Crimson Desert, Pearl Abyss' ambitious singleplayer RPG, is still drawing MMO-worthy crowds on Steam six weeks after its March 19 launch. Recent charts show a 24-hour peak of 68,447 concurrent players, with community chatter highlighting sustained highs around 77k and above in late April—numbers that would make most live-service titles envious.
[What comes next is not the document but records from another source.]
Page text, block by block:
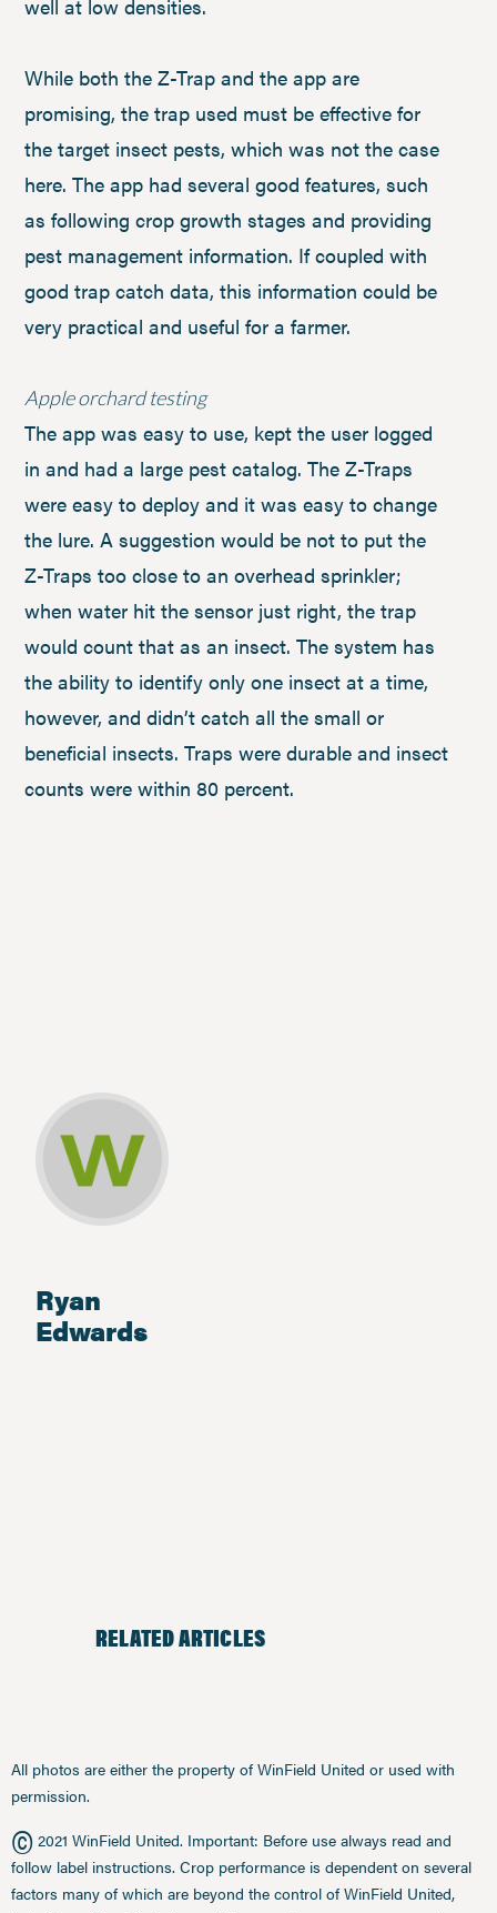
well at low densities.
While both the Z-Trap and the app are
promising, the trap used must be effective for
the target insect pests, which was not the case
here. The app had several good features, such
as following crop growth stages and providing
pest management information. If coupled with
good trap catch data, this information could be
very practical and useful for a farmer.
Apple orchard testing
The app was easy to use, kept the user logged
in and had a large pest catalog. The Z-Traps
were easy to deploy and it was easy to change
the lure. A suggestion would be not to put the
Z-Traps too close to an overhead sprinkler;
when water hit the sensor just right, the trap
would count that as an insect. The system has
the ability to identify only one insect at a time,
however, and didn’t catch all the small or
beneficial insects. Traps were durable and insect
counts were within 80 percent.
Ryan
Edwards
RELATED ARTICLES
All photos are either the property of WinField United or used with
permission.
© 2021 WinField United. Important: Before use always read and
follow label instructions. Crop performance is dependent on several
factors many of which are beyond the control of WinField United,

Matt Firor, founder of ZeniMax Online Studios and former Elder Scrolls Online game director, couldn't resist the pull. 'Being able to make a single-player MMO is almost like cheating to me,' he said, calling the game 'awesome' despite admitting he barely knows what he's doing. Firor's praise underscores Crimson Desert's genius: vast open-world systems, deep progression loops, and narrative depth scaled for solo play, without the baggage of queues or griefers.

On X, players and observers are equally hooked. GermanStrands noted over 120,000 CCU a month post-launch, a rarity for singleplayer fare, while others marvel at peaks topping 155,000. Steam reviews sit at Very Positive (84% from 121k), suggesting the lore-rich world and emergent storytelling are keeping adventurers logging in.

In an era of hollow open worlds, Crimson Desert whispers a tantalizing plot twist: maybe singleplayer doesn't need multiplayer crutches to sustain an epic. Pearl Abyss has clipped through the hype—and landed on something enduring.